> **WORK INSTRUCTION**:
The required result is an exact copy of the lines from the one containing "Outputs from Hazard" to the last line of the records, both ends included, without pictures.

[[ GIVEN INFORMATION open ]]

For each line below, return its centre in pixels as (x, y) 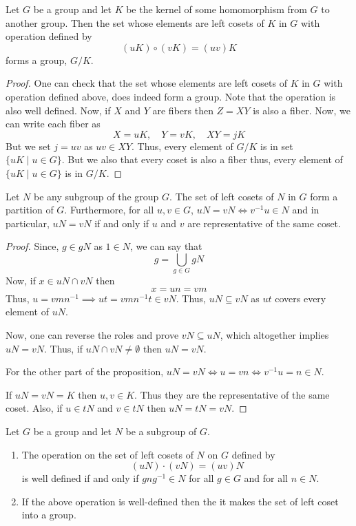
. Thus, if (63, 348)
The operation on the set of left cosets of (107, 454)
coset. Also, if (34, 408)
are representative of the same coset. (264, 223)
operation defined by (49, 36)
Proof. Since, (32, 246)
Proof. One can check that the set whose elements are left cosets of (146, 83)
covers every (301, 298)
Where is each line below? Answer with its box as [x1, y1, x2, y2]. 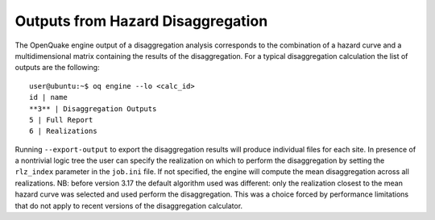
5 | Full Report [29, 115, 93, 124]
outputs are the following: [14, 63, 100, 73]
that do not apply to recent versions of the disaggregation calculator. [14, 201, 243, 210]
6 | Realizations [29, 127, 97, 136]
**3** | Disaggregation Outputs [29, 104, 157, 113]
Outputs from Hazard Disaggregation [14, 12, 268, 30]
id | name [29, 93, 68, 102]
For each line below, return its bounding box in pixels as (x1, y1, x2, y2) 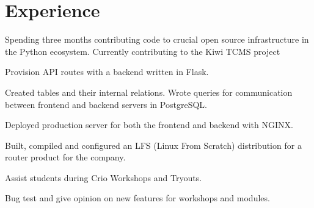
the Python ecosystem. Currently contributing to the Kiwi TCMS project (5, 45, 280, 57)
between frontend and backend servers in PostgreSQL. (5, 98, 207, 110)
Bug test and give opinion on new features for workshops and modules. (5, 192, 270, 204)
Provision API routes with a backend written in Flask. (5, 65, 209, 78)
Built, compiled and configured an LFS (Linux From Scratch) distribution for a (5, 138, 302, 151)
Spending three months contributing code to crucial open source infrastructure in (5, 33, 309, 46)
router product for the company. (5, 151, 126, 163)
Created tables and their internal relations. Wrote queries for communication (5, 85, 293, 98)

[[ GIVEN INFORMATION closed ]]

> **RESULT OF THIS TASK**:
Outputs from Hazard Disaggregation [14, 12, 268, 30]
id | name [29, 93, 68, 102]
For each line below, return its bounding box in pixels as (x1, y1, x2, y2) 
the Python ecosystem. Currently contributing to the Kiwi TCMS project (5, 45, 280, 57)
between frontend and backend servers in PostgreSQL. (5, 98, 207, 110)
Bug test and give opinion on new features for workshops and modules. (5, 192, 270, 204)
Provision API routes with a backend written in Flask. (5, 65, 209, 78)
Built, compiled and configured an LFS (Linux From Scratch) distribution for a (5, 138, 302, 151)
Spending three months contributing code to crucial open source infrastructure in (5, 33, 309, 46)
router product for the company. (5, 151, 126, 163)
Created tables and their internal relations. Wrote queries for communication (5, 85, 293, 98)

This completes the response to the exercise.